A Pennsylvania appeals court on Wednesday overturned rapper Meek Mill’s conviction in a drug and gun case that has kept the rapper on probation for a decade and made him a celebrity crusader for criminal justice reform.
The unanimous three-judge panel said that new evidence that undermines the credibility of the officer who testified against the rapper at his trial made it likely he would be acquitted if the case were retried.
City prosecutors have backed the defense bid for a new trial and confirmed they do not trust the officer, who has since left the force and was the only prosecution witness at the 2008 nonjury trial. Still, District Attorney Larry Krasner said Wednesday his office needs time to decide whether to drop the case.
The 32-year-old performer, born Robert Rihmeek Williams, is now free of the court supervision he’s been under most of his adult life. Williams has said he had trouble notifying probation officers about his travels as required because of the erratic nature of the music industry. A little more than a year ago, he spent five months in prison over technical violations of his parole.
“The past 11 years have been mentally and emotionally challenging, but I’m ecstatic that justice prevailed,” Williams said in a statement. “Unfortunately, millions of people are dealing with similar issues in our country and don’t have the resources to fight back like I did. We need to continue supporting them.”
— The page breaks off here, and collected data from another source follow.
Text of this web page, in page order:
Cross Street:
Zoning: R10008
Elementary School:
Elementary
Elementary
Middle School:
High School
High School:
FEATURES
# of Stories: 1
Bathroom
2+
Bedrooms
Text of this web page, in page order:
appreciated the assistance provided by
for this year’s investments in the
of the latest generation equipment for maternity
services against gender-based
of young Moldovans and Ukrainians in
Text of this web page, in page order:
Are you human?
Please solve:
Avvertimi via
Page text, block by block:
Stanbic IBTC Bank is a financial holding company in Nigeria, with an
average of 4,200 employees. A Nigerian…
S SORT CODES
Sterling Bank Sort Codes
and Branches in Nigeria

Reginald Graham, the officer who wrote the search warrant in Williams’ case and testified at his trial, left the Philadelphia Police department a few years ago after an internal probe found he had stolen money and then lied about it.
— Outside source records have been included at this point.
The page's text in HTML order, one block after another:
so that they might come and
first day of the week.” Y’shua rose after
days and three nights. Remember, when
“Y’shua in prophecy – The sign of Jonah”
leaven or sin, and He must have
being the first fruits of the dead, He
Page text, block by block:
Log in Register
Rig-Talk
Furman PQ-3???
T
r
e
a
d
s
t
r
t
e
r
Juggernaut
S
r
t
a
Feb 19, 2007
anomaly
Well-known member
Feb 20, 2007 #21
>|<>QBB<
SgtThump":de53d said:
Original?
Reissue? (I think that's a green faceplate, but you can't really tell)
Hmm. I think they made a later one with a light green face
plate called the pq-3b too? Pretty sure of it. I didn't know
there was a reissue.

Graham testified at trial that Williams pointed a gun at him during his 2007 arrest outside his southwest Philadelphia home. Williams, who was 19 at the time, has denied pointing a gun at police.
A police colleague who took part in the arrest later said Graham lied about Williams brandishing a gun.
“Rather, (he) observed Williams attempt to discard his weapon,” President Judge Jack A. Panella wrote in Wednesday’s opinion, concluding that the new evidence was so strong “that a different verdict will likely result at a retrial.”